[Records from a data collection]
==============================
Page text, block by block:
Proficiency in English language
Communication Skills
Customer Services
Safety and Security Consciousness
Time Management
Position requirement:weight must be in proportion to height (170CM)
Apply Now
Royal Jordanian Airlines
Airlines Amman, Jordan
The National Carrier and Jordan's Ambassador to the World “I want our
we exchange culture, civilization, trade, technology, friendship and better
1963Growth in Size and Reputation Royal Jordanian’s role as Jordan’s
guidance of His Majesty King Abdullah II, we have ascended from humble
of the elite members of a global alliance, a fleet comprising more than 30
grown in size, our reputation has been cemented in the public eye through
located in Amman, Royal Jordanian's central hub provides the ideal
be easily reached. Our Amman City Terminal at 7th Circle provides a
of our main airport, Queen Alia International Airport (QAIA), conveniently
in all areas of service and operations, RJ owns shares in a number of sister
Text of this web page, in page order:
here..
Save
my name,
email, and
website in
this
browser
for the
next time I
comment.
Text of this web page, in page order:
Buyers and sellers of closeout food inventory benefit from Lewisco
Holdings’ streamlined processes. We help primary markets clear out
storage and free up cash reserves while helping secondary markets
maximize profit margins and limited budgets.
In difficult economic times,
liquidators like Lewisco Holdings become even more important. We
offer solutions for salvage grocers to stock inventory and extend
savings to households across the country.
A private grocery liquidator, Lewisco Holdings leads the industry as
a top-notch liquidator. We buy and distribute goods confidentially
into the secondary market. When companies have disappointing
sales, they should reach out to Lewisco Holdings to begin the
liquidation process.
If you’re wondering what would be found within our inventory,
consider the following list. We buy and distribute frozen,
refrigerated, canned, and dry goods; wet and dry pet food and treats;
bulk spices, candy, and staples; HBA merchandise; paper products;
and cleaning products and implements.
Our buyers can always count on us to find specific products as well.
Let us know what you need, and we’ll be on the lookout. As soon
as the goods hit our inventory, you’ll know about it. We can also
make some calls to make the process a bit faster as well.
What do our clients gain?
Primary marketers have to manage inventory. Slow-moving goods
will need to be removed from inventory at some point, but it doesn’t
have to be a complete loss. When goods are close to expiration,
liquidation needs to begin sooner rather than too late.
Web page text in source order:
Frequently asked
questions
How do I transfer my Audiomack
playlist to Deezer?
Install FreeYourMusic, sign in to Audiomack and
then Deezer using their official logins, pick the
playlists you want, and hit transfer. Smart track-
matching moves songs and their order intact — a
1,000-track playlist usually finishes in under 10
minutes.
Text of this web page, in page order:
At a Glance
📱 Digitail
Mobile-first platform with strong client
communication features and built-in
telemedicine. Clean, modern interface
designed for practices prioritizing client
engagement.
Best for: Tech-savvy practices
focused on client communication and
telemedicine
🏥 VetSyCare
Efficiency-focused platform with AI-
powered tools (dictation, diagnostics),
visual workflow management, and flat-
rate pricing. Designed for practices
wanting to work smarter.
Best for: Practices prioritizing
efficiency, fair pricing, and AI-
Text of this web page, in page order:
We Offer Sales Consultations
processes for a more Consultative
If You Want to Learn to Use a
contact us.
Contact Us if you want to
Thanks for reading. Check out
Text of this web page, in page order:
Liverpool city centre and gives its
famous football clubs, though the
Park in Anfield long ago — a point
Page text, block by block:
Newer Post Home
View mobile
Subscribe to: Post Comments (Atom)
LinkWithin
==============================
WORK ITEM
Take the line containing "Best for: Tech-savvy practices" as the start and the last line of the data as the end, and reproduce that range exactly.

SOLVED EXERCISE
Best for: Tech-savvy practices
focused on client communication and
telemedicine
🏥 VetSyCare
Efficiency-focused platform with AI-
powered tools (dictation, diagnostics),
visual workflow management, and flat-
rate pricing. Designed for practices
wanting to work smarter.
Best for: Practices prioritizing
efficiency, fair pricing, and AI-
Text of this web page, in page order:
We Offer Sales Consultations
processes for a more Consultative
If You Want to Learn to Use a
contact us.
Contact Us if you want to
Thanks for reading. Check out
Text of this web page, in page order:
Liverpool city centre and gives its
famous football clubs, though the
Park in Anfield long ago — a point
Page text, block by block:
Newer Post Home
View mobile
Subscribe to: Post Comments (Atom)
LinkWithin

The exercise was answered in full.